Getting started
Smedjan trains, fine-tunes, aligns, quantizes, and serves decoder-only transformer language models from scratch — on your own hardware, in one Rust binary. No Python, no PyTorch, no cloud. This page takes you from a text file to a model that generates.
Install
git clone https://github.com/smedjan/smedjan.git cd smedjan cargo build --release # Metal (macOS / Apple Silicon) — the default # NVIDIA: cargo build --release --no-default-features --features cuda
Get Rust from rustup.rs. On macOS the Metal backend is the default and needs no extra setup. For NVIDIA you need the CUDA toolkit (12.x). The release build lands at ./target/release/smedjan — put it on your PATH or call it directly.

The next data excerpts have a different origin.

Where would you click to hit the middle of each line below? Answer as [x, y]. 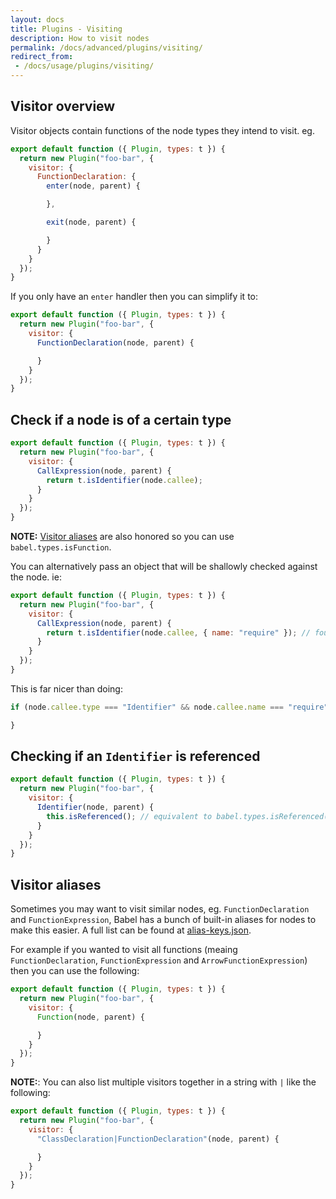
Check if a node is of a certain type [121, 419]
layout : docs [37, 19]
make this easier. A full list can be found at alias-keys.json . [131, 930]
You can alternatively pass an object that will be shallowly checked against [164, 566]
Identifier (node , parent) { [95, 807]
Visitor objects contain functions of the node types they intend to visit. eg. [162, 130]
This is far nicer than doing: [66, 688]
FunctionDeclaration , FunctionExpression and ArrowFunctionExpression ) [159, 960]
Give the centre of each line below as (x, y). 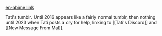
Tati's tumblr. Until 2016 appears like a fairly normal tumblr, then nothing (80, 17)
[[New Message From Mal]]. (35, 28)
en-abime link (20, 7)
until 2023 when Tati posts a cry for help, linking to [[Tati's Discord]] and (81, 23)
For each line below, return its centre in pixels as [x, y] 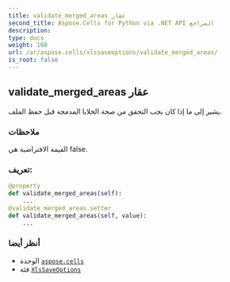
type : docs [26, 38]
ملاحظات [24, 132]
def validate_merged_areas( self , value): [78, 215]
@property [25, 186]
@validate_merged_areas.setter [60, 208]
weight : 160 [28, 45]
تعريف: [21, 169]
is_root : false [33, 60]
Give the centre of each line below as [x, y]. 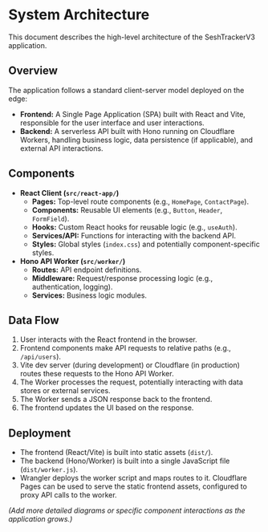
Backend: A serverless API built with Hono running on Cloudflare [127, 131]
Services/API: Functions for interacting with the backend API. [134, 235]
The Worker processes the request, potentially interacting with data [131, 382]
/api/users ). [41, 357]
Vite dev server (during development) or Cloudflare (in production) [130, 365]
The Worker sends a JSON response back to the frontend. [116, 400]
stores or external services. [65, 391]
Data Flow [34, 320]
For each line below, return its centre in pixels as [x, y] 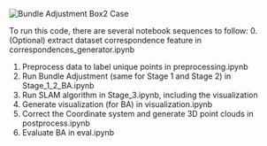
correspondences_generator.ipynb [72, 50]
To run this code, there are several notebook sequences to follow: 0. [133, 31]
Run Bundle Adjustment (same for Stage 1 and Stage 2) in [126, 76]
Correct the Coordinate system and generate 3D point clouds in [137, 114]
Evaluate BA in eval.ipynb [68, 132]
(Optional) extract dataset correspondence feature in [105, 40]
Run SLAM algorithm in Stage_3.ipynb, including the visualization [140, 95]
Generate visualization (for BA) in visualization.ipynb [117, 104]
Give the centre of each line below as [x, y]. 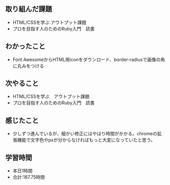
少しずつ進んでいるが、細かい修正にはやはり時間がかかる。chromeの [85, 134]
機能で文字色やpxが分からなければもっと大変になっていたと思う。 [86, 140]
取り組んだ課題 [29, 9]
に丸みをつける [28, 66]
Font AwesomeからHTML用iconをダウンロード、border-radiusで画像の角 [89, 59]
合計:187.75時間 [29, 177]
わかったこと [25, 47]
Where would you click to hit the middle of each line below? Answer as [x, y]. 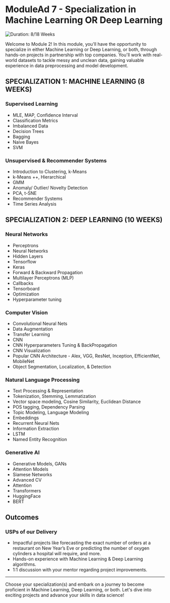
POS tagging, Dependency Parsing [49, 407]
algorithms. [24, 564]
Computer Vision [27, 312]
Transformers [27, 490]
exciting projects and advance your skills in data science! [65, 595]
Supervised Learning [32, 104]
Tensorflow [24, 261]
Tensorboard [26, 288]
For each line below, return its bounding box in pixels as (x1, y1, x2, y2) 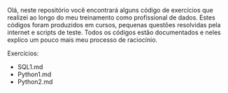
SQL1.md (17, 63, 43, 71)
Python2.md (17, 78, 53, 86)
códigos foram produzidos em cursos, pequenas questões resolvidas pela (7, 21, 221, 29)
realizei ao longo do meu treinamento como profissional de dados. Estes (7, 13, 215, 22)
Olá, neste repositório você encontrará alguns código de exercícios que (7, 6, 213, 14)
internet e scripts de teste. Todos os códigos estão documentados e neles (7, 28, 222, 36)
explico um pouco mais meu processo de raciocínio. (7, 36, 158, 44)
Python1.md (17, 70, 52, 78)
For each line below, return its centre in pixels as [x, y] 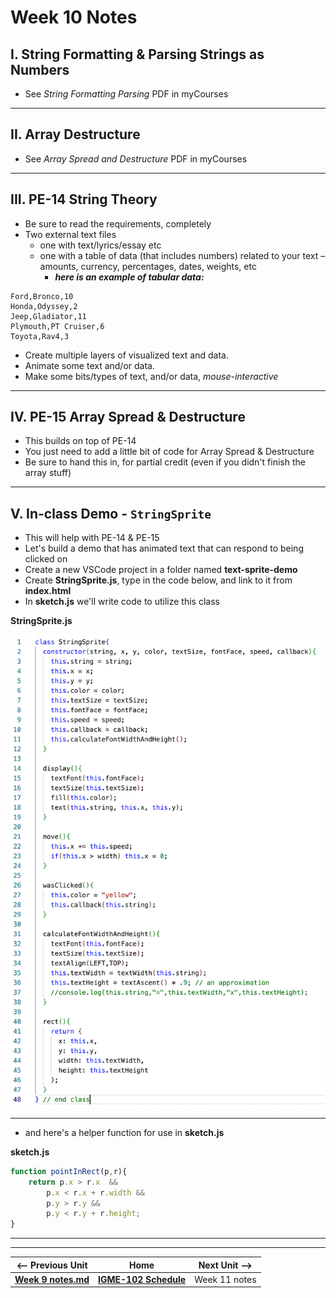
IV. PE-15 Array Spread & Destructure [128, 417]
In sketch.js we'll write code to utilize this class [122, 602]
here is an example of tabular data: [129, 277]
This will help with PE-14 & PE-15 [92, 538]
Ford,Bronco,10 [42, 296]
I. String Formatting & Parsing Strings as [137, 54]
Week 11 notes [225, 1279]
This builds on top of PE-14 [80, 441]
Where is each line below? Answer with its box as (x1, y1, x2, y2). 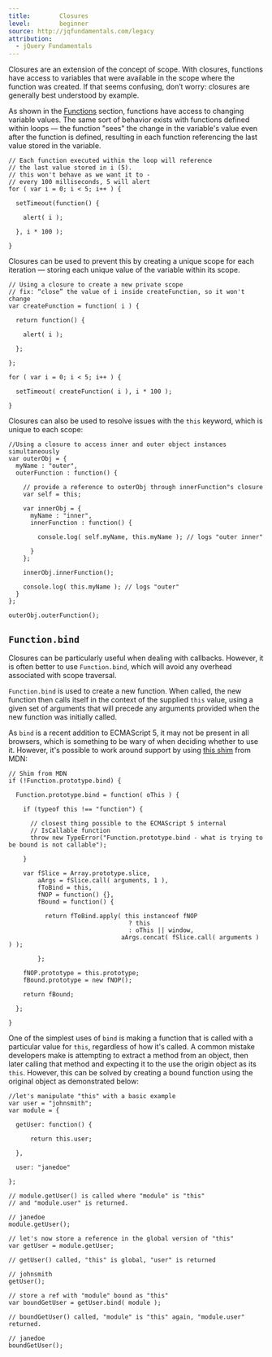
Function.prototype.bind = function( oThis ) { (15, 790, 180, 799)
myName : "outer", (15, 462, 79, 471)
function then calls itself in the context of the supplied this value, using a (8, 694, 253, 704)
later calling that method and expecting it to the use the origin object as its (8, 1059, 257, 1069)
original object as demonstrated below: (8, 1076, 140, 1086)
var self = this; (23, 490, 82, 499)
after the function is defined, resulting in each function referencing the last (8, 132, 258, 142)
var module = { (8, 1106, 60, 1114)
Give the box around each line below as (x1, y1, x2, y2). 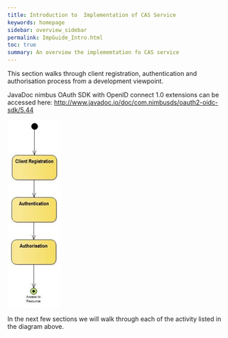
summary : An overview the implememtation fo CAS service (7, 49, 180, 56)
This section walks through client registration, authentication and (7, 70, 197, 77)
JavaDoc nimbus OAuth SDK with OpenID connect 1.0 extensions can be (7, 91, 219, 99)
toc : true (7, 41, 37, 49)
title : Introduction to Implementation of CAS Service (7, 11, 176, 18)
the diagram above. (7, 322, 65, 330)
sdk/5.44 (7, 106, 34, 114)
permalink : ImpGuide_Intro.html (7, 34, 103, 41)
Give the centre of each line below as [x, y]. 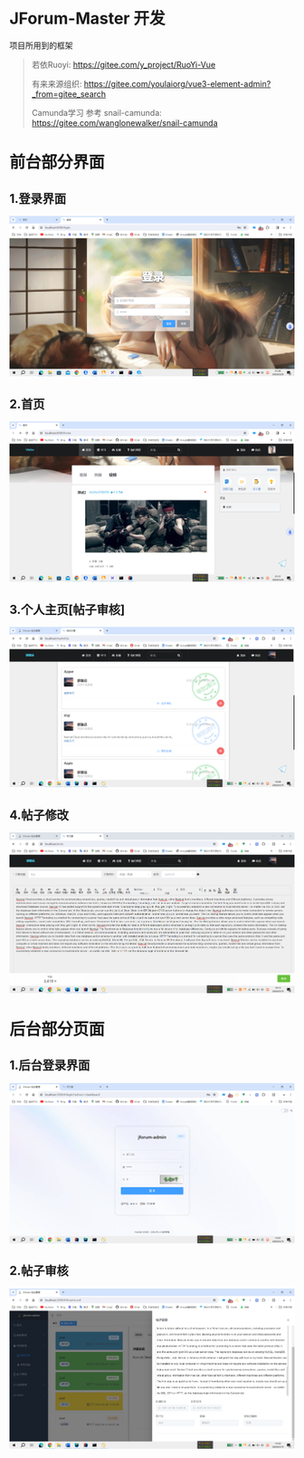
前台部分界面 [57, 163]
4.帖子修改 [39, 815]
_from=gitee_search [69, 94]
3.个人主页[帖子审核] [67, 609]
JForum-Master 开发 [87, 19]
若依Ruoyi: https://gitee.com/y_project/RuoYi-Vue [123, 64]
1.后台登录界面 [50, 1065]
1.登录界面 [38, 199]
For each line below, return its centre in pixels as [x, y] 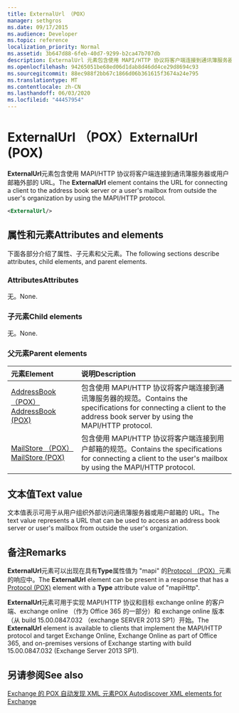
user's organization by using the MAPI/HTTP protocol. [86, 198]
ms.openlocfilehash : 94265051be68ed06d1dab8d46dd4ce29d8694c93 [103, 67]
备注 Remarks [37, 552]
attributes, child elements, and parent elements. [77, 261]
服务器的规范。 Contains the [142, 398]
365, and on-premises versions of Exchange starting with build [100, 643]
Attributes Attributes [43, 280]
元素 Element [32, 374]
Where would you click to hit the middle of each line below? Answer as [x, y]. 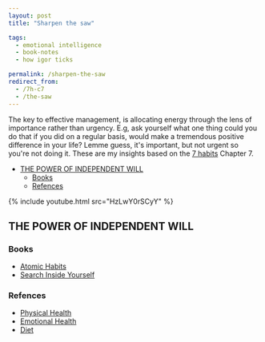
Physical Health [46, 313]
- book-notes [37, 53]
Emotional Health [48, 321]
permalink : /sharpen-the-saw [57, 74]
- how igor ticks [44, 60]
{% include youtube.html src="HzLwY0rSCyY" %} [91, 201]
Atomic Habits [43, 266]
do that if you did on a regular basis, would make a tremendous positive [126, 136]
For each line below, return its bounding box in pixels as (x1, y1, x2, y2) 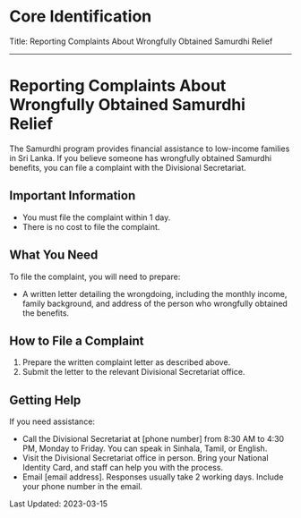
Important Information (9, 188, 136, 203)
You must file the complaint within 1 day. (21, 212, 171, 223)
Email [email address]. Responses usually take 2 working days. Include (21, 471, 284, 482)
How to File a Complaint (9, 333, 144, 348)
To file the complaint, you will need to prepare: (9, 271, 181, 282)
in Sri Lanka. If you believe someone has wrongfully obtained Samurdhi (9, 152, 271, 163)
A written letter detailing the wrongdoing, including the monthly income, (21, 288, 288, 299)
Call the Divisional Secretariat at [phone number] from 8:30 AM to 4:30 (21, 434, 285, 445)
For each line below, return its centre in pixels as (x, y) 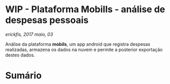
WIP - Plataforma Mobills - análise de (85, 9)
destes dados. (20, 55)
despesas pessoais (47, 20)
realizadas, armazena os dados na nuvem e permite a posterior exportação (84, 49)
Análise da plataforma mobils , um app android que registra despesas (78, 44)
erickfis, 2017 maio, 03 (29, 34)
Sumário (23, 76)
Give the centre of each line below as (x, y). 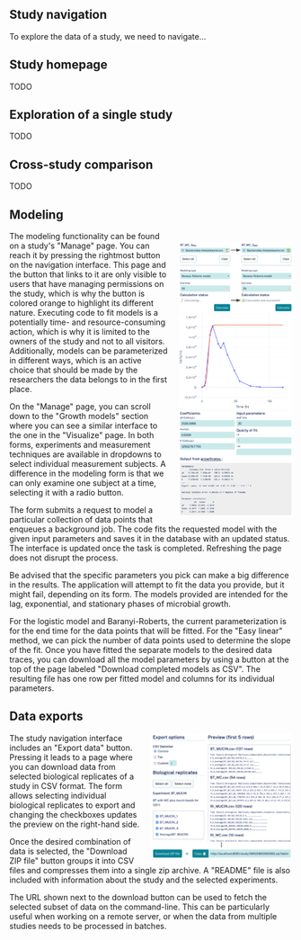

The whole pipeline, four commands
One binary owns every stage. Point it at a plain-text corpus and walk it from tokenizer to trained checkpoint to sampled text:
# 1 — train a byte-pair tokenizer on your text smedjan tokenizer --input corpus.txt --vocab-size 8192 --output tokenizer.bin # 2 — pack the text into the binary training format smedjan prepare --input corpus.txt --tokenizer tokenizer.bin --output train.bin # 3 — train a model (writes checkpoints/ as it goes; resume any time) smedjan train \ --dataset train.bin --tokenizer tokenizer.bin \ --size small --batch-size 8 --seq-len 256 \ --steps 20000 --lr 3e-4 --checkpoint-dir checkpoints/ # 4 — generate from the trained checkpoint smedjan generate \ --checkpoint checkpoints/final.bin --tokenizer tokenizer.bin \ --prompt "Once upon a time" --stream
Start small. A --size small model on a few megabytes of text trains in minutes on a laptop and is enough to see the pipeline work end to end. Scale up the size, data, and steps once the loop is proven.
What just happened
Four artefacts, one format. The tokenizer learns a vocabulary and converts text to integer tokens and back. prepare streams those tokens into a memory-mappable binary file. train fits a transformer to predict the next token, writing checkpoints/ (weights + optimizer state + step) so you can resume exactly. generate loads a checkpoint and samples new tokens.
Every later stage — fine-tuning, alignment, distillation, quantization, export — reads and writes the same checkpoint format, so you chain them without ever leaving Smedjan or touching another framework.